Nissan's Titan has struggled in the Canadian market, but the company is set to introduce a new version later this year. The vehicle was on display at the Canadian International Auto Show. Richard Miller, the chief product specialist on the Titan, says the new truck will appeal to those who don't want to compromise between utility, versatility and comfort.
"When I was growing up, dad had a regular cab truck, and that was his truck," Miller says. "But we always drove mom's station wagon as a family. Today, we don't always have the luxury of having a car dedicated to dad just going back and forth to work and his hobbies on the weekend; it has to be a family car, too. The crew cab just morphed out of that need, in the late '90s, and became the new status."
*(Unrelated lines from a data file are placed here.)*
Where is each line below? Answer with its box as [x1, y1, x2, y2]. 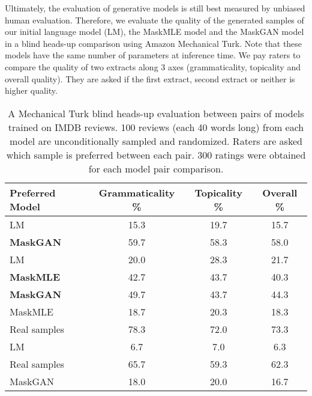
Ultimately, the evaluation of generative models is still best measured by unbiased [5, 2, 305, 14]
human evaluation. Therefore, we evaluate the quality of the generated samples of [5, 13, 304, 26]
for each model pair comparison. [88, 161, 224, 175]
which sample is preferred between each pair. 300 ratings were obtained [6, 147, 306, 162]
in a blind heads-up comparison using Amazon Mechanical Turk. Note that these [5, 37, 302, 49]
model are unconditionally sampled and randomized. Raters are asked [10, 133, 302, 148]
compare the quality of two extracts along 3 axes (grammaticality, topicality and [5, 60, 301, 73]
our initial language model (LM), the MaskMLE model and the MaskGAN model [5, 25, 304, 38]
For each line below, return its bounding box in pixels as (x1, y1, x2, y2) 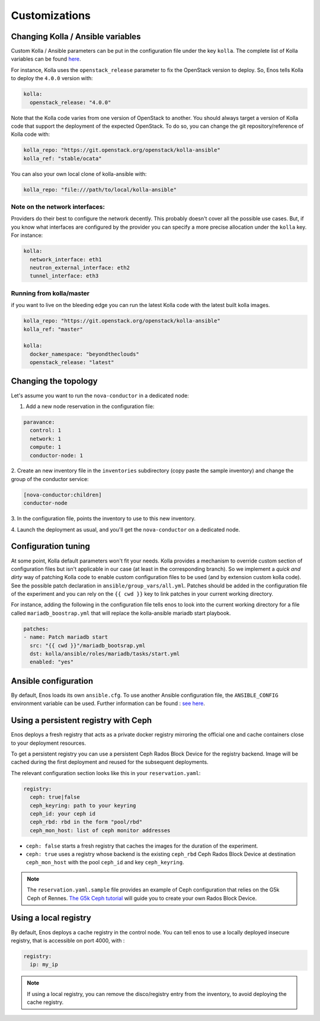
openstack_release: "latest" (30, 359, 115, 366)
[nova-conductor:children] (23, 491, 102, 498)
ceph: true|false (30, 794, 80, 801)
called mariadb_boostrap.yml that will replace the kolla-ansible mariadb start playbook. (11, 609, 231, 617)
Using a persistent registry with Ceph (11, 716, 152, 726)
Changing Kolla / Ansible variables (11, 31, 141, 42)
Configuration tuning (11, 541, 90, 552)
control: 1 (30, 427, 62, 434)
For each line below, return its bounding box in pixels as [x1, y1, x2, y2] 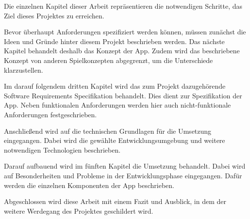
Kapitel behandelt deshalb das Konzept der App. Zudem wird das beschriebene [4, 46, 240, 56]
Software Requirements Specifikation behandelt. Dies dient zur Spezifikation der [4, 90, 242, 100]
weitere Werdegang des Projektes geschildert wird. [4, 205, 153, 216]
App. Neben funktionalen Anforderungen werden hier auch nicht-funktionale [4, 100, 231, 110]
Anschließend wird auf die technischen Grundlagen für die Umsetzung [4, 125, 212, 136]
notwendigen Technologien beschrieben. [4, 144, 121, 155]
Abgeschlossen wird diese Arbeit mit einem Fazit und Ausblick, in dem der [4, 196, 227, 206]
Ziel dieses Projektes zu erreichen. [4, 10, 104, 20]

The new Titan will feature parking sensors, as well as a unique four-corner camera system, that help drivers manoeuvre in tight parking spaces, an appeal to those living in urban areas. And all the truck makers offer opulent, high-grade interiors with rich leather and real wood befitting a luxury car – for a price, of course.
Honda will debut a new version of its mid-sized Ridgeline in a few years after a hiatus for the model. Hayato Mori, senior manager of product planning and business development with Honda Canada, says the new Ridgeline will be a more traditional truck design and should appeal to those looking for more casual versatility.
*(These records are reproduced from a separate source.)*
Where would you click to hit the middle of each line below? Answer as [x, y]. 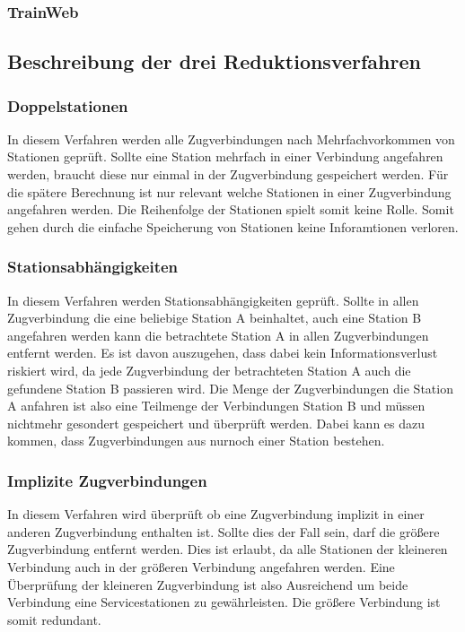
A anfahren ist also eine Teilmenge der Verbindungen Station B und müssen [216, 406]
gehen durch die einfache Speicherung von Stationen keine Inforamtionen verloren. [233, 226]
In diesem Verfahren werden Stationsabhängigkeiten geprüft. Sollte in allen [213, 300]
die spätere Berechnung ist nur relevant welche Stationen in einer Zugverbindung [229, 191]
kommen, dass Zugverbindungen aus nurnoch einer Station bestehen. [196, 441]
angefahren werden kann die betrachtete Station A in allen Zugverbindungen [218, 335]
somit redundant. [54, 619]
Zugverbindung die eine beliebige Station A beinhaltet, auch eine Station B [215, 318]
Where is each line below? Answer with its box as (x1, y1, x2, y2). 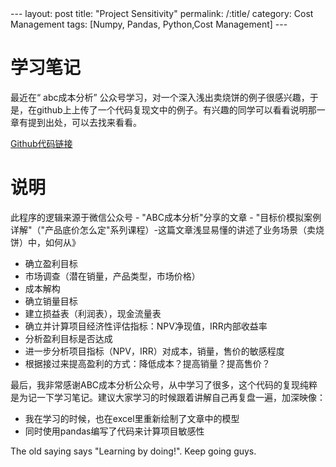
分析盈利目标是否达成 (24, 332, 113, 344)
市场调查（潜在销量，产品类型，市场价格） (24, 270, 201, 282)
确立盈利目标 (24, 257, 78, 269)
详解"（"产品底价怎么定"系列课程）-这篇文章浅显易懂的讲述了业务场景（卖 (10, 223, 317, 236)
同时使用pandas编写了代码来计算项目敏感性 (24, 425, 205, 437)
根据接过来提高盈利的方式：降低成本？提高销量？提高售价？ (24, 357, 271, 369)
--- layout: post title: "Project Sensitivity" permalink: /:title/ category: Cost (10, 8, 314, 19)
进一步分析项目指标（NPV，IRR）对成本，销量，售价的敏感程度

"We'll get what I like to call 'fashion' pickup buyers. Those customers lead an active lifestyle, but they're not using it to haul dirt. Maybe camping equipment, or towing, like a boat," he says. "A lot of it is image, a toughness. Even if people need that ability once a month, they do use it. But they also like to personify that image on a daily basis."
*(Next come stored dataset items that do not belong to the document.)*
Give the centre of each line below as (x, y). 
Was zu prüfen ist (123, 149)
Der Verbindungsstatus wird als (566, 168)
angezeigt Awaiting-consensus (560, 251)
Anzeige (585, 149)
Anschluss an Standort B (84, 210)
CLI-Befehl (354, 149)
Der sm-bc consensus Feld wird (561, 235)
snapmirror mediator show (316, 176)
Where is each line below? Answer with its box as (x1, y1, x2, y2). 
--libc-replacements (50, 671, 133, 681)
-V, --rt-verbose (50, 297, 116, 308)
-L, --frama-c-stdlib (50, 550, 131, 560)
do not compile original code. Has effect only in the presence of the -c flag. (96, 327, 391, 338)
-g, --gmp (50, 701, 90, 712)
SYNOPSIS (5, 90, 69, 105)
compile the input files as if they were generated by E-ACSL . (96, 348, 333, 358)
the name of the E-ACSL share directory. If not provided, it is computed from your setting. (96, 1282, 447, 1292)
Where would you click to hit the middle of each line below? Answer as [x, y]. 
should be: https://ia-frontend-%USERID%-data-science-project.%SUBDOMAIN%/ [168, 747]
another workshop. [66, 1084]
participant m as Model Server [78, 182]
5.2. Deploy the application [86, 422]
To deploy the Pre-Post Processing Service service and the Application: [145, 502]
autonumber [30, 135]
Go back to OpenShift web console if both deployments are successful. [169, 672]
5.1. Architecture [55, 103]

Trucks have developed over the past decade to the point where their ride and handling are more comfortable and capable for everyday use. But another reason for the popularity of pickups is fuel economy; auto makers have worked hard to make big trucks approach the efficiency of other SUVs and even larger cars.
"Today's trucks are getting much, much better at fuel efficiency," Mori says. "You still get the power but use much less fuel than 10 years ago. So the appeal is that I can own a tough-looking pickup and still not break the bank."
Broadbear agrees. His Ram 4x2 fitted with the 3.0-litre EcoDiesel is the most fuel-efficient light pickup on the market, rated at 11.6 litres/100 km in the city and 8.4 on the highway.
"When it comes to fuel economy, it hasn't been so much a reason to buy, but a reason not to buy in the light-duty segment. So we make sure to talk about [the fuel-efficiency of the Ram]," Broadbear says.
"That makes a lot more sense for consumers; they can drive it and still get good fuel economy. So I think that opens up a lot of the population for people who can consider a truck."